Interpretation of associations
A second common misunderstanding is the fallacy that association implies causation. An example is that patients admitted to hospital at a weekend have a higher mortality than those admitted during a weekday. A simplistic conclusion is that hospital care is worse at weekends, but a proper analysis takes account of patients admitted at weekends being sicker than those admitted during weekdays [8]. It is crucial that policy decisions are not based on analyses that include basic errors such as these.

Raising standards
There is an extensive literature on research errors and how to avoid them. The large number of potential pitfalls means that much care is needed in carrying out research and translating it into practical application. However, non-professionals such as journalists, politicians and social media commentators often carry out and publish simple flawed analyses without being aware of the difficulties.

Flaws in reasoning

There are numerous fallacies in debating that can contribute to wrong decisions being made, e.g.
  • the straw man fallacy
  • an ad hominem attack.

Denial

Climate denial can be categorised [9][10] as
  • literal denial: outright denial of facts
  • interpretive denial: denial of personal and global outcome severity
  • implicatory denial: acknowledgement of facts but denial of their implications, e.g. avoidance, denial of guilt, rationalization of own involvement.
Read more at Document 147: Climate denial: literal, interpretive and implicatory.

Conclusions

The consequence of all the cognitive biases and other flaws in understanding and discussing the world is that it is easy to draw a wrong conclusion. Once groupthink is involved, it is easy for people to form groups that distrust other grops, and for people to become polarised. Add in unscrupulous politicians and a biased media and fallacies can become established and entrenched.
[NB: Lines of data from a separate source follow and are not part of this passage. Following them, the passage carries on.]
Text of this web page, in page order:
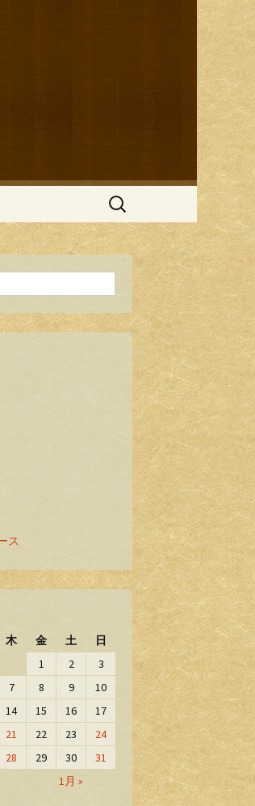
検
ス
木 金 土 日
1月 »
1 2
3
7 8 9
10
14 15 16
17
21 22 23
24
28 29 30 31
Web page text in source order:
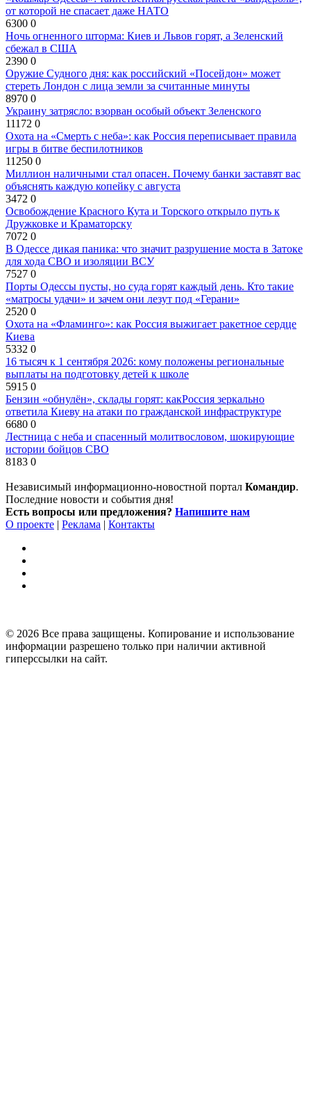
от которой не спасает даже НАТО
6300 0
Ночь огненного шторма: Киев и Львов горят, а Зеленский
сбежал в США
2390 0
Оружие Судного дня: как российский «Посейдон» может
стереть Лондон с лица земли за считанные минуты
8970 0
Украину затрясло: взорван особый объект Зеленского
11172 0
Охота на «Смерть с неба»: как Россия переписывает правила
игры в битве беспилотников
11250 0
Миллион наличными стал опасен. Почему банки заставят вас
объяснять каждую копейку с августа
3472 0
Освобождение Красного Кута и Торского открыло путь к
Дружковке и Краматорску
7072 0
В Одессе дикая паника: что значит разрушение моста в Затоке
для хода СВО и изоляции ВСУ
7527 0
Порты Одессы пусты, но суда горят каждый день. Кто такие
«матросы удачи» и зачем они лезут под «Герани»
2520 0
Охота на «Фламинго»: как Россия выжигает ракетное сердце
Киева
5332 0
16 тысяч к 1 сентября 2026: кому положены региональные
выплаты на подготовку детей к школе
5915 0
Бензин «обнулён», склады горят: какРоссия зеркально
ответила Киеву на атаки по гражданской инфраструктуре
6680 0
Лестница с неба и спасенный молитвословом, шокирующие
истории бойцов СВО
8183 0
Независимый информационно-новостной портал Командир.
Последние новости и события дня!
Есть вопросы или предложения? Напишите нам
О проекте | Реклама | Контакты
© 2026 Все права защищены. Копирование и использование
информации разрешено только при наличии активной
гиперссылки на сайт.
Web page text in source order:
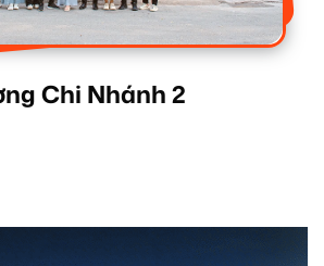
Chi Nhánh 2
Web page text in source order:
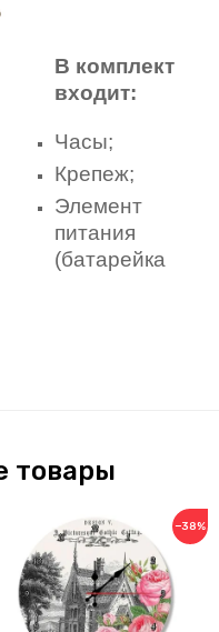
В комплект
входит:
Часы;
Крепеж;
Элемент
питания
(батарейка
товары
−38%
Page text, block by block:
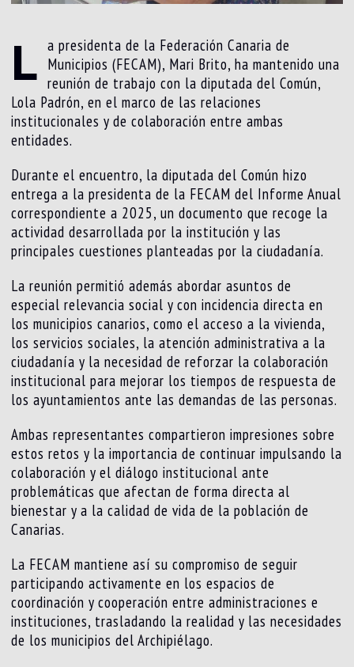
L a presidenta de la Federación Canaria de
Municipios (FECAM), Mari Brito, ha mantenido una
reunión de trabajo con la diputada del Común,
Lola Padrón, en el marco de las relaciones
institucionales y de colaboración entre ambas
entidades.
Durante el encuentro, la diputada del Común hizo
entrega a la presidenta de la FECAM del Informe Anual
correspondiente a 2025, un documento que recoge la
actividad desarrollada por la institución y las
principales cuestiones planteadas por la ciudadanía.
La reunión permitió además abordar asuntos de
especial relevancia social y con incidencia directa en
los municipios canarios, como el acceso a la vivienda,
los servicios sociales, la atención administrativa a la
ciudadanía y la necesidad de reforzar la colaboración
institucional para mejorar los tiempos de respuesta de
los ayuntamientos ante las demandas de las personas.
Ambas representantes compartieron impresiones sobre
estos retos y la importancia de continuar impulsando la
colaboración y el diálogo institucional ante
problemáticas que afectan de forma directa al
bienestar y a la calidad de vida de la población de
Canarias.
La FECAM mantiene así su compromiso de seguir
participando activamente en los espacios de
coordinación y cooperación entre administraciones e
instituciones, trasladando la realidad y las necesidades
de los municipios del Archipiélago.

Those with different views to a group can then be dismissed as
  • ignorant and/or stupid
  • corrupt
  • doommongers
  • trouble makers.

The end result is a failure to reach a consensus and wrong decisions. This is not a good way for society to approach difficult problems.

References

[1]Edward H. Adelson: Checker shadow illusion https://en.wikiversity.org/wiki/File:Checker_shadow_illusion.svg
[2]Attribution: https://commons.wikimedia.org/wiki/File:Hering_Taeuschung.svg shared under the Attribution-Share Alike 4.0 International licence
[3]Jessica Wolf (2016) The truth about Galileo and his conflict with the Catholic Church https://newsroom.ucla.edu/releases/the-truth-about-galileo-and-his-conflict-with-the-catholic-church, viewed 21.1.2022
[4]American Automobile Association survey (2018) https://newsroom.aaa.com/2018/01/americans-willing-ride-fully-self-driving-cars/, viewed 19.1.2022
[5]Daniel Kahneman: "What would I eliminate if I had a magic wand? Overconfidence" (2015) https://www.theguardian.com/books/2015/jul/18/daniel-kahneman-books-interview
[6]Kopp (2016) Avoiding the Pitfalls of the Dunning-Kruger Effect and Groupthink https://users.monash.edu/~ckopp/archive/PAPERS/Seminar-DKE+Groupthink-2016.pdf
[7]https://en.wikipedia.org/wiki/List_of_cognitive_biases
[8]Emergency care in hospitals is as good at the weekend as on weekdays (2022) https://evidence.nihr.ac.uk/alert/hospital-emergency-care-is-as-good-at-the-weekend-as-on-weekdays/
[9]Stanley Cohen (2001) States of Denial: Knowing about Atrocities and Suffering ISBN: 978-0-745-62392-4
[10]Wullenkord MC (2022) From denial of facts to rationalization and avoidance: Ideology, needs, and gender predict the spectrum of climate denial https://www.sciencedirect.com/science/article/pii/S0191886922001209?via%3Dihub

Appendix: Checker shadow illusion

By looking at the image via a narrow gap e.g. between two fingers, it can be seen that squares A and B are actually the same shade of grey.